» ASSIGNED TASK
With pictures omitted, restate the data word for word.

» DATA FOR THIS TASK

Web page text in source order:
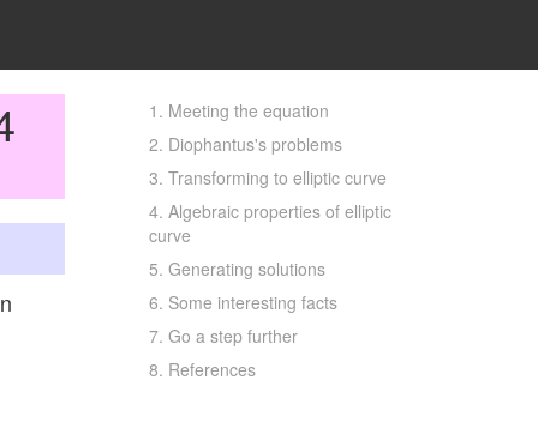
1. Meeting the equation
2. Diophantus's problems
3. Transforming to elliptic curve
4. Algebraic properties of elliptic
curve
5. Generating solutions
6. Some interesting facts
7. Go a step further
8. References
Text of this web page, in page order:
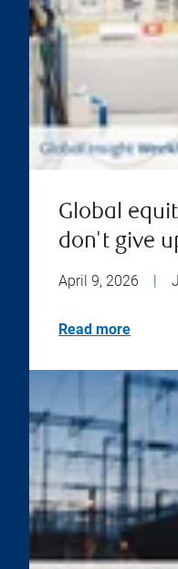
Global
don't give
April 9, 2026
Read more
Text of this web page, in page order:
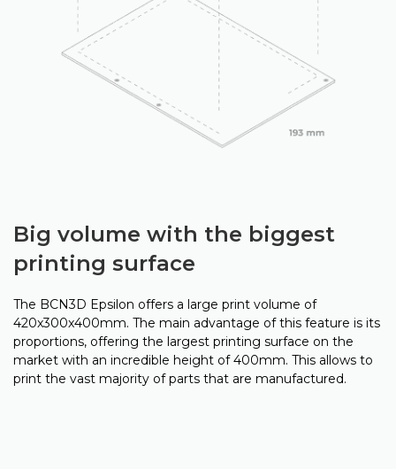
Big volume with the biggest
printing surface
The BCN3D Epsilon offers a large print volume of
420x300x400mm. The main advantage of this feature is its
proportions, offering the largest printing surface on the
market with an incredible height of 400mm. This allows to
print the vast majority of parts that are manufactured.
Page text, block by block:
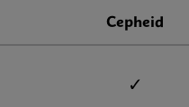
Cepheid
✓
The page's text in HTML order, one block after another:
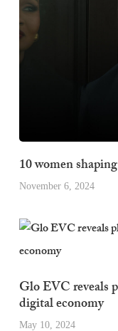
10 women
November 6, 2024
Glo EVC reveals
digital economy
May 10, 2024
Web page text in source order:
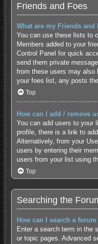
Friends and Foes
What are my Friends and
You can use these lists to
Members added to your
Control Panel for quick
send them private
from these users may also
your foes list, any posts
Top
How can I add / remove
You can add users to your
profile, there is a link to
Alternatively, from your
users by entering their
users from your list using
Top
Searching the
How can I search a
Enter a search term in the
or topic pages. Advanced
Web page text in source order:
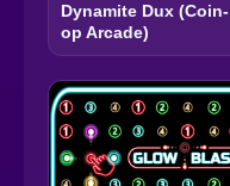
Dynamite Dux (Coin-
op Arcade)
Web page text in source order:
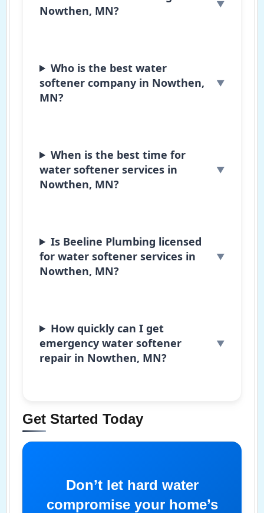
Nowthen, MN?
Who is the best water
softener company in Nowthen,
MN?
When is the best time for
water softener services in
Nowthen, MN?
Is Beeline Plumbing licensed
for water softener services in
Nowthen, MN?
How quickly can I get
emergency water softener
repair in Nowthen, MN?
Get Started Today
Don’t let hard water
compromise your home’s
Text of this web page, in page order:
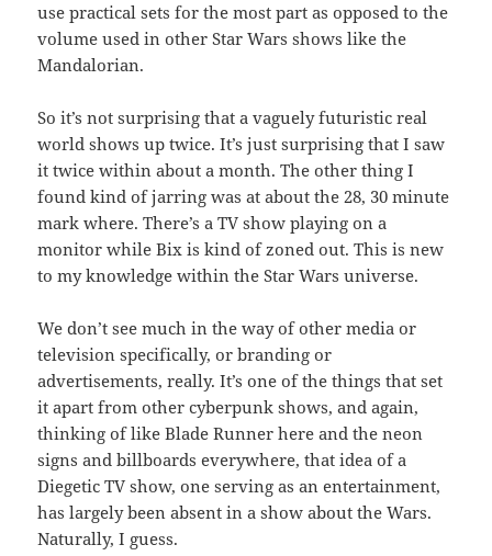
use practical sets for the most part as opposed to the
volume used in other Star Wars shows like the
Mandalorian.
So it’s not surprising that a vaguely futuristic real
world shows up twice. It’s just surprising that I saw
it twice within about a month. The other thing I
found kind of jarring was at about the 28, 30 minute
mark where. There’s a TV show playing on a
monitor while Bix is kind of zoned out. This is new
to my knowledge within the Star Wars universe.
We don’t see much in the way of other media or
television specifically, or branding or
advertisements, really. It’s one of the things that set
it apart from other cyberpunk shows, and again,
thinking of like Blade Runner here and the neon
signs and billboards everywhere, that idea of a
Diegetic TV show, one serving as an entertainment,
has largely been absent in a show about the Wars.
Naturally, I guess.

» ANSWER BOX
Web page text in source order:
1. Meeting the equation
2. Diophantus's problems
3. Transforming to elliptic curve
4. Algebraic properties of elliptic
curve
5. Generating solutions
6. Some interesting facts
7. Go a step further
8. References
Text of this web page, in page order:
Global
don't give
April 9, 2026
Read more
Text of this web page, in page order:
Big volume with the biggest
printing surface
The BCN3D Epsilon offers a large print volume of
420x300x400mm. The main advantage of this feature is its
proportions, offering the largest printing surface on the
market with an incredible height of 400mm. This allows to
print the vast majority of parts that are manufactured.
Page text, block by block:
Cepheid
✓
The page's text in HTML order, one block after another:
10 women
November 6, 2024
Glo EVC reveals
digital economy
May 10, 2024
Web page text in source order:
Friends and Foes
What are my Friends and
You can use these lists to
Members added to your
Control Panel for quick
send them private
from these users may also
your foes list, any posts
Top
How can I add / remove
You can add users to your
profile, there is a link to
Alternatively, from your
users by entering their
users from your list using
Top
Searching the
How can I search a
Enter a search term in the
or topic pages. Advanced
Web page text in source order:
Dynamite Dux (Coin-
op Arcade)
Web page text in source order:
Nowthen, MN?
Who is the best water
softener company in Nowthen,
MN?
When is the best time for
water softener services in
Nowthen, MN?
Is Beeline Plumbing licensed
for water softener services in
Nowthen, MN?
How quickly can I get
emergency water softener
repair in Nowthen, MN?
Get Started Today
Don’t let hard water
compromise your home’s
Text of this web page, in page order:
use practical sets for the most part as opposed to the
volume used in other Star Wars shows like the
Mandalorian.
So it’s not surprising that a vaguely futuristic real
world shows up twice. It’s just surprising that I saw
it twice within about a month. The other thing I
found kind of jarring was at about the 28, 30 minute
mark where. There’s a TV show playing on a
monitor while Bix is kind of zoned out. This is new
to my knowledge within the Star Wars universe.
We don’t see much in the way of other media or
television specifically, or branding or
advertisements, really. It’s one of the things that set
it apart from other cyberpunk shows, and again,
thinking of like Blade Runner here and the neon
signs and billboards everywhere, that idea of a
Diegetic TV show, one serving as an entertainment,
has largely been absent in a show about the Wars.
Naturally, I guess.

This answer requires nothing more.